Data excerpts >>
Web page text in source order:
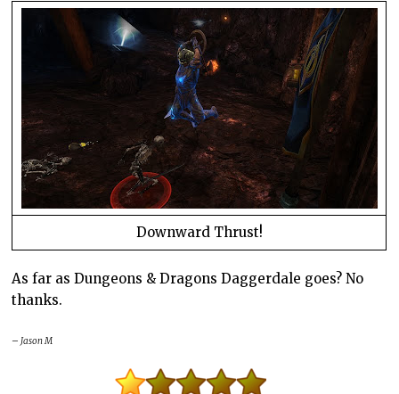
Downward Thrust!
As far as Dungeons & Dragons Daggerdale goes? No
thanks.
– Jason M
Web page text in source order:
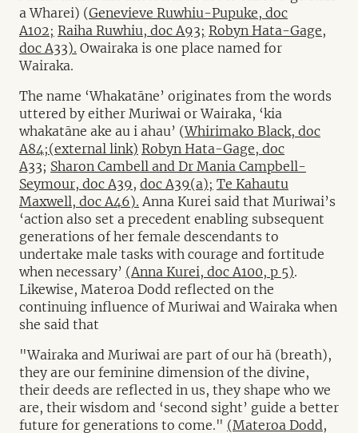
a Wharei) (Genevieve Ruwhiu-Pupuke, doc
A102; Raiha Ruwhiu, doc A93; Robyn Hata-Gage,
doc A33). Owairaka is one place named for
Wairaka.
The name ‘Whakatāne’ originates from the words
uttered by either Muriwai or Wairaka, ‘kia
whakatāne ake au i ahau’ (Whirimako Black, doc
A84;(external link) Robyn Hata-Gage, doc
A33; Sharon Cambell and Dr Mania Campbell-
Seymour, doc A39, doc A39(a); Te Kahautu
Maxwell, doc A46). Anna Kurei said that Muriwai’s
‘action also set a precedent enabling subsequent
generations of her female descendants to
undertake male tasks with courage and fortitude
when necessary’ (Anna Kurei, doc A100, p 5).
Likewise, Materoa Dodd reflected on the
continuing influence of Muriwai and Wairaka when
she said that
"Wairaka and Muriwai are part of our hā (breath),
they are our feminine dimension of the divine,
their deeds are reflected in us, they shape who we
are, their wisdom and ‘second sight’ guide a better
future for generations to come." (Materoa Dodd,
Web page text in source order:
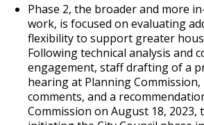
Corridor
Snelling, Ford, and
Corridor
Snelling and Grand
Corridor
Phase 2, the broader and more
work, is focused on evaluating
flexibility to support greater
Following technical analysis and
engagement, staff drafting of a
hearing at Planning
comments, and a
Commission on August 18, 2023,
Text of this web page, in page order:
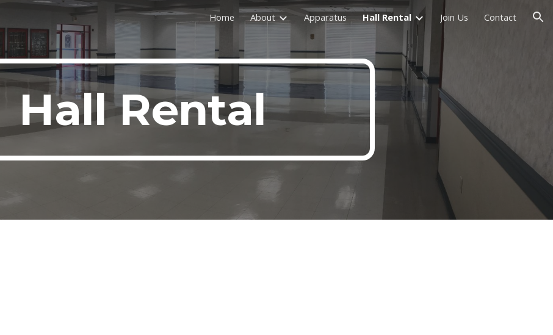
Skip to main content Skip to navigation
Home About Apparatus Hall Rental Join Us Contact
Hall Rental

Requirement >>
Transcribe each entry above without alteration, but keep the pictures out.

Result of this task >>
Web page text in source order:
Downward Thrust!
As far as Dungeons & Dragons Daggerdale goes? No
thanks.
– Jason M
Web page text in source order:
a Wharei) (Genevieve Ruwhiu-Pupuke, doc
A102; Raiha Ruwhiu, doc A93; Robyn Hata-Gage,
doc A33). Owairaka is one place named for
Wairaka.
The name ‘Whakatāne’ originates from the words
uttered by either Muriwai or Wairaka, ‘kia
whakatāne ake au i ahau’ (Whirimako Black, doc
A84;(external link) Robyn Hata-Gage, doc
A33; Sharon Cambell and Dr Mania Campbell-
Seymour, doc A39, doc A39(a); Te Kahautu
Maxwell, doc A46). Anna Kurei said that Muriwai’s
‘action also set a precedent enabling subsequent
generations of her female descendants to
undertake male tasks with courage and fortitude
when necessary’ (Anna Kurei, doc A100, p 5).
Likewise, Materoa Dodd reflected on the
continuing influence of Muriwai and Wairaka when
she said that
"Wairaka and Muriwai are part of our hā (breath),
they are our feminine dimension of the divine,
their deeds are reflected in us, they shape who we
are, their wisdom and ‘second sight’ guide a better
future for generations to come." (Materoa Dodd,
Web page text in source order:
Corridor
Snelling, Ford, and
Corridor
Snelling and Grand
Corridor
Phase 2, the broader and more
work, is focused on evaluating
flexibility to support greater
Following technical analysis and
engagement, staff drafting of a
hearing at Planning
comments, and a
Commission on August 18, 2023,
Text of this web page, in page order:
Skip to main content Skip to navigation
Home About Apparatus Hall Rental Join Us Contact
Hall Rental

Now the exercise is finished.